Going line by line through the data below, report how many lines include the word "something", with nothing added.

== Records for processing

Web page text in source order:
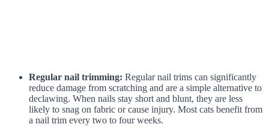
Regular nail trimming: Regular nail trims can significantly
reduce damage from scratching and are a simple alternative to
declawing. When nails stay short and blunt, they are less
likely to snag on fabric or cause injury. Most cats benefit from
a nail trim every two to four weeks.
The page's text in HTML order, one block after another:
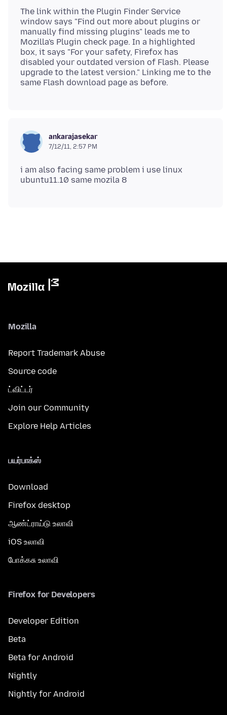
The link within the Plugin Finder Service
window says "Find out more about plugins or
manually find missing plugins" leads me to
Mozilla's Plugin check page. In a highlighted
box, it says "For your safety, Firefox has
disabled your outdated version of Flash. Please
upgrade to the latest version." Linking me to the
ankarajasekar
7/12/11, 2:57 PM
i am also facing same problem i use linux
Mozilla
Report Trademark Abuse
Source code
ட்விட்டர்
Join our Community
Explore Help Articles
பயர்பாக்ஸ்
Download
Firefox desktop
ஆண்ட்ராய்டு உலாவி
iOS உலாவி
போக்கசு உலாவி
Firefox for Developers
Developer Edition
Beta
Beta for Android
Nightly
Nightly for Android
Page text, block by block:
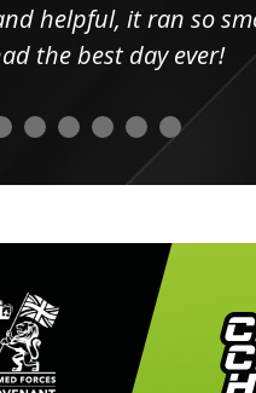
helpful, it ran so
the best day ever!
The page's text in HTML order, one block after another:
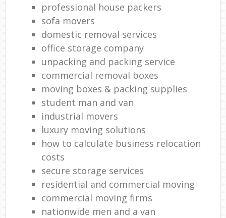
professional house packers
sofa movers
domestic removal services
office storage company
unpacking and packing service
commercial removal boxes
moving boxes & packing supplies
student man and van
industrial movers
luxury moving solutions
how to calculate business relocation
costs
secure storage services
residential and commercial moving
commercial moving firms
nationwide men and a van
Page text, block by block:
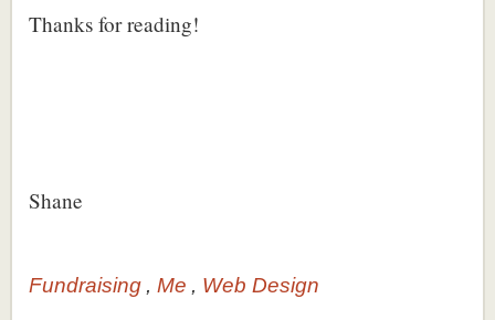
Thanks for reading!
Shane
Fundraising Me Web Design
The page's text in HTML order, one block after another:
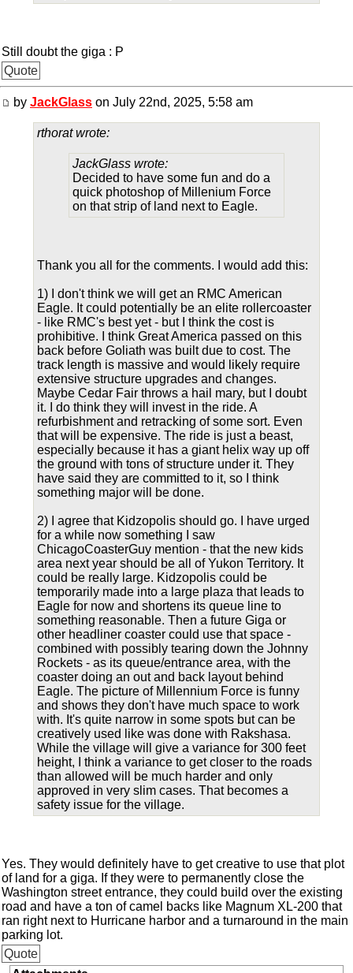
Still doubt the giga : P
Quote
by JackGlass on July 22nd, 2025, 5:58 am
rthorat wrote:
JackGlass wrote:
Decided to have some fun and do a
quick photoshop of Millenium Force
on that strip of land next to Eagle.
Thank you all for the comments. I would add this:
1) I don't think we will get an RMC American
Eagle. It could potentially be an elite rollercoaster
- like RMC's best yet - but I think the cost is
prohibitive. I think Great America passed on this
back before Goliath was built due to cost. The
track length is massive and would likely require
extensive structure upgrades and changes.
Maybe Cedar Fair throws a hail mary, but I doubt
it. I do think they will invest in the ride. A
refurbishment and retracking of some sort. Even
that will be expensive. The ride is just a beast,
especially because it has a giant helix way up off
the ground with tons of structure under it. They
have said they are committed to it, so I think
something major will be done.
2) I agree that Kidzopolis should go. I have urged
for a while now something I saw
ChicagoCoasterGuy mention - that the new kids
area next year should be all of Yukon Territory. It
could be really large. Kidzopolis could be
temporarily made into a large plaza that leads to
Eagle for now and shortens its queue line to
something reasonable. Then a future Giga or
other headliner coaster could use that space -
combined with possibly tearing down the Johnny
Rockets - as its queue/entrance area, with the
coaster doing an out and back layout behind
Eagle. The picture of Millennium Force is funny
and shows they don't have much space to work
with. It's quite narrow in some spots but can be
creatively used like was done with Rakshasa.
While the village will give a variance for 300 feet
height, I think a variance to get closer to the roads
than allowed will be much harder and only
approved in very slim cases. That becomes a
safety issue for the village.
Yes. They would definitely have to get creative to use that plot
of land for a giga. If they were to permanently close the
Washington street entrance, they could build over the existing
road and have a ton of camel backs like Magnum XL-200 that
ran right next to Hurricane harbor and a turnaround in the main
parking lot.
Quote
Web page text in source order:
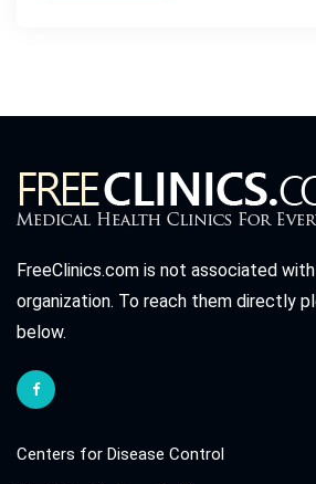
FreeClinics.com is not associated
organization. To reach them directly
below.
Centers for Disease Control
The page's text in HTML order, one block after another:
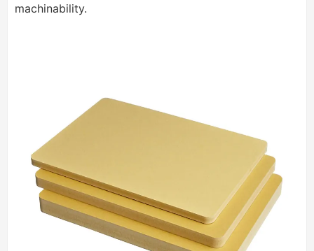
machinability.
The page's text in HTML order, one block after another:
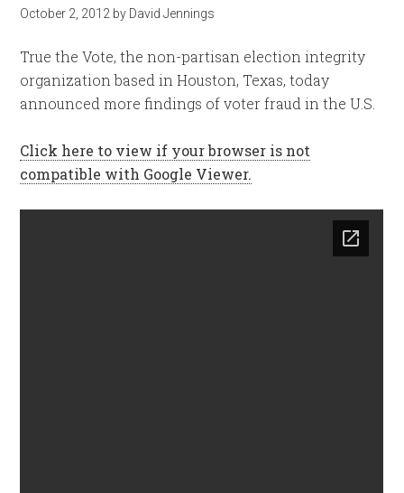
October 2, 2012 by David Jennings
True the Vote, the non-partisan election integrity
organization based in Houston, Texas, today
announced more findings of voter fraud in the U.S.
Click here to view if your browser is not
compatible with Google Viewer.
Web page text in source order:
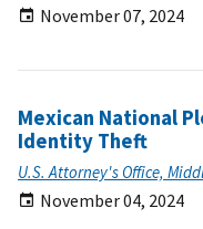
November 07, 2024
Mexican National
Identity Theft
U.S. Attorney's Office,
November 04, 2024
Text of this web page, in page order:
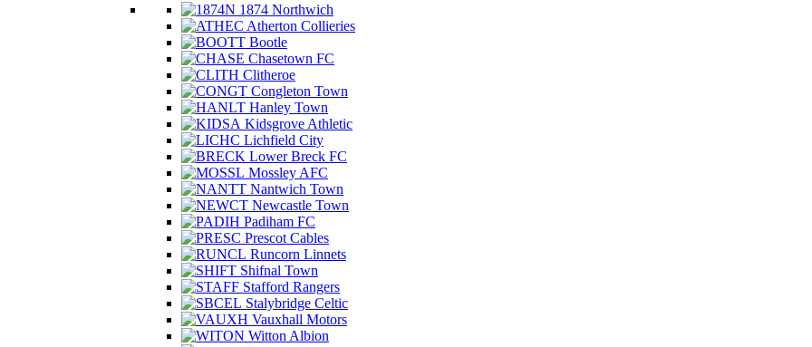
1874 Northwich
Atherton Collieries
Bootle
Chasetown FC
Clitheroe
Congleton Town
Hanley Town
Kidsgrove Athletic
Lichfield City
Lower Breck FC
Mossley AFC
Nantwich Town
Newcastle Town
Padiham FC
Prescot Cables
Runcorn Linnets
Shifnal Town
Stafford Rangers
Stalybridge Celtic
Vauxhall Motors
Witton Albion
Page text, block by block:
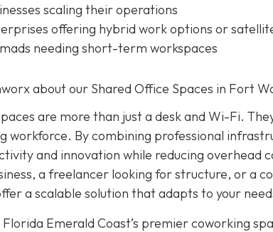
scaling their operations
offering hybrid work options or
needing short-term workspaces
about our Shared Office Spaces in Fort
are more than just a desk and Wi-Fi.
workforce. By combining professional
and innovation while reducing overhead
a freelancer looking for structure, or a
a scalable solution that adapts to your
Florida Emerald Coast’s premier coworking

====
== Records for processing

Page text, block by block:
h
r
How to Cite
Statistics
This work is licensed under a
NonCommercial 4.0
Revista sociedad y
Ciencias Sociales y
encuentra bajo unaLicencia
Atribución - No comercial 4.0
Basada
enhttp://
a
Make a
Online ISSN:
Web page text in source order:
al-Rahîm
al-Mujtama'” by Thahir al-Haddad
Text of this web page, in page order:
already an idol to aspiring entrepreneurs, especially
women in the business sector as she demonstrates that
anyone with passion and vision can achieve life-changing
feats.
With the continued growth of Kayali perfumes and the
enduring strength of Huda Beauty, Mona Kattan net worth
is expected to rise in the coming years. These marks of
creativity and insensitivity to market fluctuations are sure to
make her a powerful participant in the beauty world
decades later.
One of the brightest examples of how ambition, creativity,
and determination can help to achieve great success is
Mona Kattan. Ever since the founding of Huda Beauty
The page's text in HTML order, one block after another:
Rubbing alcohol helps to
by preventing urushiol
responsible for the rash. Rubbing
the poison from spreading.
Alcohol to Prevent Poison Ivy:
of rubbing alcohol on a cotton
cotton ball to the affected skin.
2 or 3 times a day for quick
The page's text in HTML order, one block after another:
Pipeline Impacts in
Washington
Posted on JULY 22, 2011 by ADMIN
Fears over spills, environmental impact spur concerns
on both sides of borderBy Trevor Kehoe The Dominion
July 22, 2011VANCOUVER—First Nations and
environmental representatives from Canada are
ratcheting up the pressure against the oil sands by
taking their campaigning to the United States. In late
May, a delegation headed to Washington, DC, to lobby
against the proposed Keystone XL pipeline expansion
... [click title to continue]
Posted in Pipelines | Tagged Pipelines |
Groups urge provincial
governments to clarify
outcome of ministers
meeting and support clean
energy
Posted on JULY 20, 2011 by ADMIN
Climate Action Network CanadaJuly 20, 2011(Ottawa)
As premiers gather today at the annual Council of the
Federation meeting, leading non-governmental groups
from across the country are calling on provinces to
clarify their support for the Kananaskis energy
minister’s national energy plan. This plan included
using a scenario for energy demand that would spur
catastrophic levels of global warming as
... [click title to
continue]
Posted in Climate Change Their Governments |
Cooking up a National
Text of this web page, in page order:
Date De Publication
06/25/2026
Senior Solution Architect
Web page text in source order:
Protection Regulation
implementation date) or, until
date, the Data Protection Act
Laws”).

====

* Written solution *
3